[[ Given information open ]]

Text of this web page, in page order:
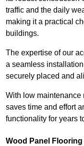
traffic and the daily
making it a practical
buildings.
The expertise of our
a seamless
securely placed and
With low maintenance
saves time and effort
functionality for years
Wood Panel Flooring
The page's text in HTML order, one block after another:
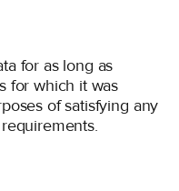
for as long as
for which it was
of satisfying any
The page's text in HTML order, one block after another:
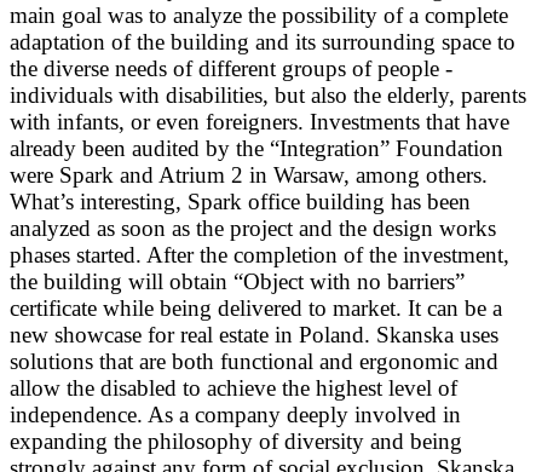
main goal was to analyze the possibility of a complete
adaptation of the building and its surrounding space to
the diverse needs of different groups of people -
individuals with disabilities, but also the elderly, parents
with infants, or even foreigners. Investments that have
already been audited by the “Integration” Foundation
were Spark and Atrium 2 in Warsaw, among others.
What’s interesting, Spark office building has been
analyzed as soon as the project and the design works
phases started. After the completion of the investment,
the building will obtain “Object with no barriers”
certificate while being delivered to market. It can be a
new showcase for real estate in Poland. Skanska uses
solutions that are both functional and ergonomic and
allow the disabled to achieve the highest level of
independence. As a company deeply involved in
expanding the philosophy of diversity and being
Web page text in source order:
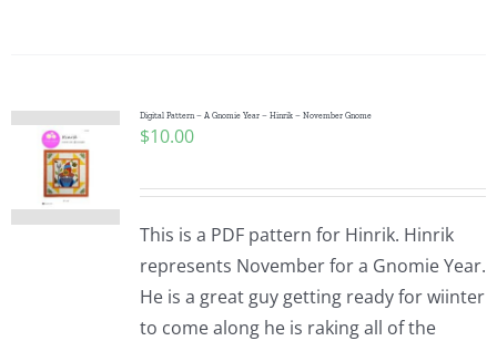
Digital Pattern – A Gnomie Year – Hinrik – November Gnome
$10.00
This is a PDF pattern for Hinrik. Hinrik
represents November for a Gnomie Year.
He is a great guy getting ready for wiinter
to come along he is raking all of the
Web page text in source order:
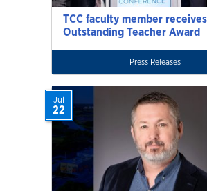
TCC faculty member receives
Outstanding Teacher Award
Press Releases
Jul
22
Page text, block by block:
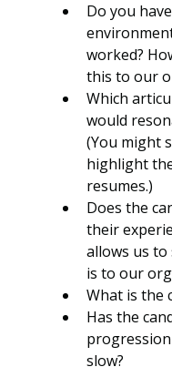
Do you
worked?
this to our
Which
would
(You might
highlight
resumes.)
Does the
their
allows us to
is to our
What is the
Has the
slow?
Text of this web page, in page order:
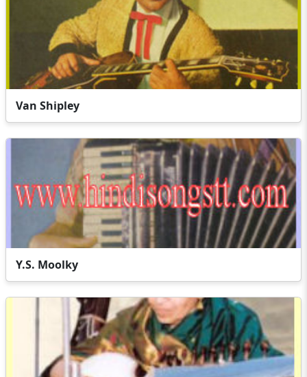
Van Shipley
Y.S. Moolky
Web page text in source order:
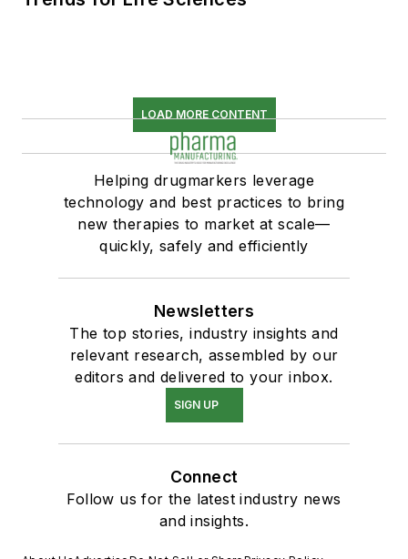
LOAD MORE CONTENT
Helping drugmarkers leverage
technology and best practices to bring
new therapies to market at scale—
quickly, safely and efficiently
Newsletters
The top stories, industry insights and
relevant research, assembled by our
editors and delivered to your inbox.
SIGN UP
Connect
Follow us for the latest industry news
and insights.
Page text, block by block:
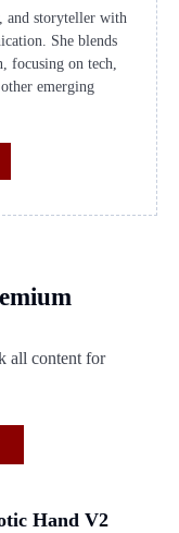
and storyteller with
She blends
focusing on tech,
emerging
all content for
Hand V2
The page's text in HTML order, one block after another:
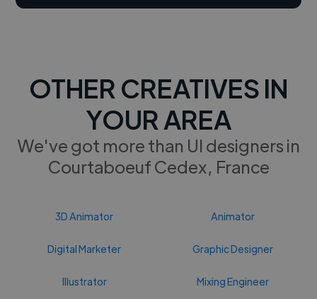
OTHER CREATIVES IN
YOUR AREA
We've got more than UI designers in
Courtaboeuf Cedex, France
3D Animator Animator
Digital Marketer Graphic Designer
Illustrator Mixing Engineer
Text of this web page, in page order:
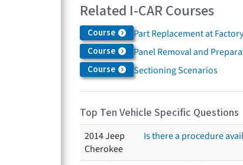
Related I-CAR Courses
Course Part Replacement at
Course Panel Removal and
Course Sectioning Scenarios
Top Ten Vehicle Specific Questions
2014 Jeep
Cherokee
Is there a procedure
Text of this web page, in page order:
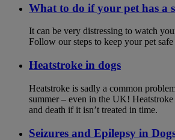
What to do if your pet has a
It can be very distressing to watch
Follow our steps to keep your pet
Heatstroke in dogs
Heatstroke is sadly a common
summer – even in the UK!
and death if it isn’t treated in time.
Seizures and Epilepsy in
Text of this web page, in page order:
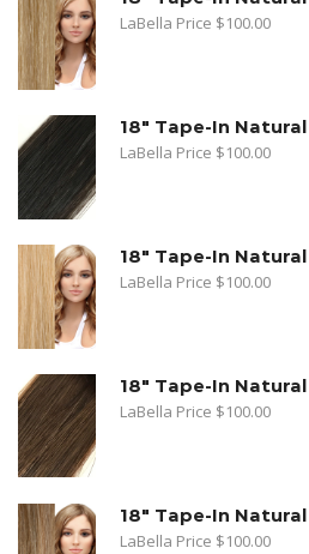
LaBella Price $100.00
LaBella Price $100.00
LaBella Price $100.00
LaBella Price $100.00
LaBella Price $100.00
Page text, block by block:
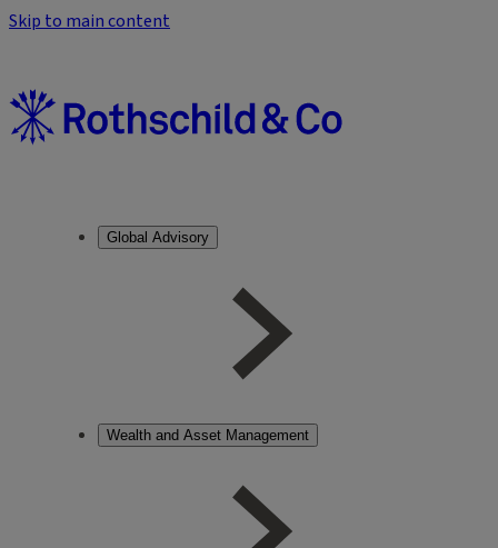
Skip to main content
Global Advisory
Wealth and Asset Management
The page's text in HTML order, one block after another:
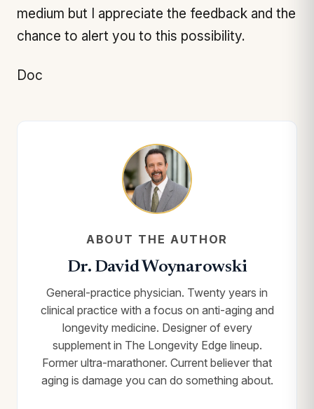
medium but I appreciate the feedback and the
chance to alert you to this possibility.
Doc
ABOUT THE AUTHOR
Dr. David Woynarowski
General-practice physician. Twenty years in
clinical practice with a focus on anti-aging and
longevity medicine. Designer of every
supplement in The Longevity Edge lineup.
Former ultra-marathoner. Current believer that
aging is damage you can do something about.
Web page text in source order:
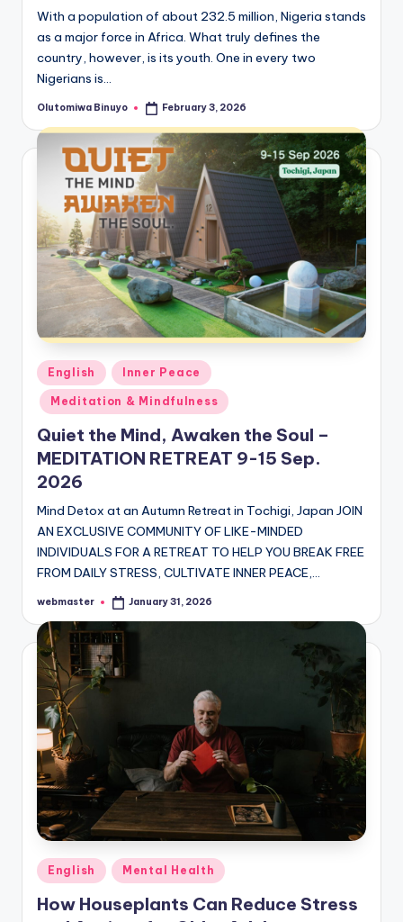
With a population of about 232.5 million, Nigeria stands
as a major force in Africa. What truly defines the
country, however, is its youth. One in every two
Nigerians is…
Posted
Olutomiwa Binuyo February 3, 2026
Posted
in
English Inner Peace
Meditation & Mindfulness
Quiet the Mind, Awaken the Soul –
MEDITATION RETREAT 9-15 Sep.
2026
Mind Detox at an Autumn Retreat in Tochigi, Japan JOIN
AN EXCLUSIVE COMMUNITY OF LIKE-MINDED
INDIVIDUALS FOR A RETREAT TO HELP YOU BREAK FREE
FROM DAILY STRESS, CULTIVATE INNER PEACE,…
Posted
webmaster January 31, 2026
Posted
in
English Mental Health
How Houseplants Can Reduce Stress
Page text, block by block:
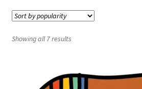
My account
Contact
Showing all 7 results
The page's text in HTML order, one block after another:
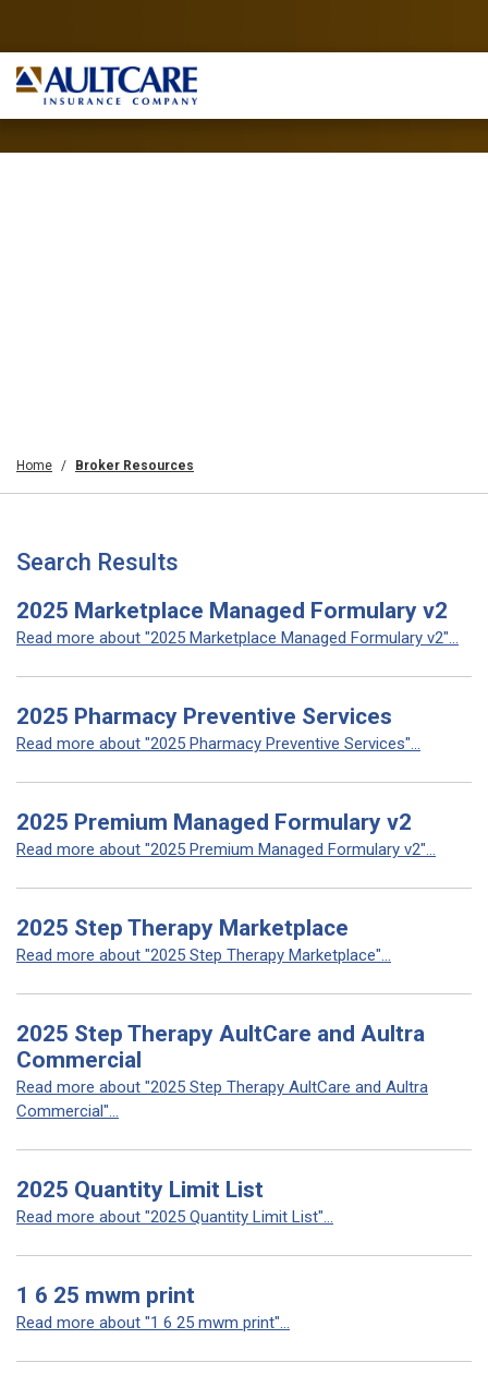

[[ Given information closed ]]

- Exercise details
Give all the records again, exactly, without images.

- Task solution
Text of this web page, in page order:
traffic and the daily
making it a practical
buildings.
The expertise of our
a seamless
securely placed and
With low maintenance
saves time and effort
functionality for years
Wood Panel Flooring
The page's text in HTML order, one block after another:
for as long as
for which it was
of satisfying any
The page's text in HTML order, one block after another:
main goal was to analyze the possibility of a complete
adaptation of the building and its surrounding space to
the diverse needs of different groups of people -
individuals with disabilities, but also the elderly, parents
with infants, or even foreigners. Investments that have
already been audited by the “Integration” Foundation
were Spark and Atrium 2 in Warsaw, among others.
What’s interesting, Spark office building has been
analyzed as soon as the project and the design works
phases started. After the completion of the investment,
the building will obtain “Object with no barriers”
certificate while being delivered to market. It can be a
new showcase for real estate in Poland. Skanska uses
solutions that are both functional and ergonomic and
allow the disabled to achieve the highest level of
independence. As a company deeply involved in
expanding the philosophy of diversity and being
Web page text in source order:
Digital Pattern – A Gnomie Year – Hinrik – November Gnome
$10.00
This is a PDF pattern for Hinrik. Hinrik
represents November for a Gnomie Year.
He is a great guy getting ready for wiinter
to come along he is raking all of the
Web page text in source order:
TCC faculty member receives
Outstanding Teacher Award
Press Releases
Jul
22
Page text, block by block:
Do you
worked?
this to our
Which
would
(You might
highlight
resumes.)
Does the
their
allows us to
is to our
What is the
Has the
slow?
Text of this web page, in page order:
Van Shipley
Y.S. Moolky
Web page text in source order:
LOAD MORE CONTENT
Helping drugmarkers leverage
technology and best practices to bring
new therapies to market at scale—
quickly, safely and efficiently
Newsletters
The top stories, industry insights and
relevant research, assembled by our
editors and delivered to your inbox.
SIGN UP
Connect
Follow us for the latest industry news
and insights.
Page text, block by block:
and storyteller with
She blends
focusing on tech,
emerging
all content for
Hand V2
The page's text in HTML order, one block after another:
OTHER CREATIVES IN
YOUR AREA
We've got more than UI designers in
Courtaboeuf Cedex, France
3D Animator Animator
Digital Marketer Graphic Designer
Illustrator Mixing Engineer
Text of this web page, in page order:
Related I-CAR Courses
Course Part Replacement at
Course Panel Removal and
Course Sectioning Scenarios
Top Ten Vehicle Specific Questions
2014 Jeep
Cherokee
Is there a procedure
Text of this web page, in page order:
What to do if your pet has a
It can be very distressing to watch
Follow our steps to keep your pet
Heatstroke in dogs
Heatstroke is sadly a common
summer – even in the UK!
and death if it isn’t treated in time.
Seizures and Epilepsy in
Text of this web page, in page order:
LaBella Price $100.00
LaBella Price $100.00
LaBella Price $100.00
LaBella Price $100.00
LaBella Price $100.00
Page text, block by block:
Skip to main content
Global Advisory
Wealth and Asset Management
The page's text in HTML order, one block after another:
medium but I appreciate the feedback and the
chance to alert you to this possibility.
Doc
ABOUT THE AUTHOR
Dr. David Woynarowski
General-practice physician. Twenty years in
clinical practice with a focus on anti-aging and
longevity medicine. Designer of every
supplement in The Longevity Edge lineup.
Former ultra-marathoner. Current believer that
aging is damage you can do something about.
Web page text in source order:
With a population of about 232.5 million, Nigeria stands
as a major force in Africa. What truly defines the
country, however, is its youth. One in every two
Nigerians is…
Posted
Olutomiwa Binuyo February 3, 2026
Posted
in
English Inner Peace
Meditation & Mindfulness
Quiet the Mind, Awaken the Soul –
MEDITATION RETREAT 9-15 Sep.
2026
Mind Detox at an Autumn Retreat in Tochigi, Japan JOIN
AN EXCLUSIVE COMMUNITY OF LIKE-MINDED
INDIVIDUALS FOR A RETREAT TO HELP YOU BREAK FREE
FROM DAILY STRESS, CULTIVATE INNER PEACE,…
Posted
webmaster January 31, 2026
Posted
in
English Mental Health
How Houseplants Can Reduce Stress
Page text, block by block:
My account
Contact
Showing all 7 results
The page's text in HTML order, one block after another:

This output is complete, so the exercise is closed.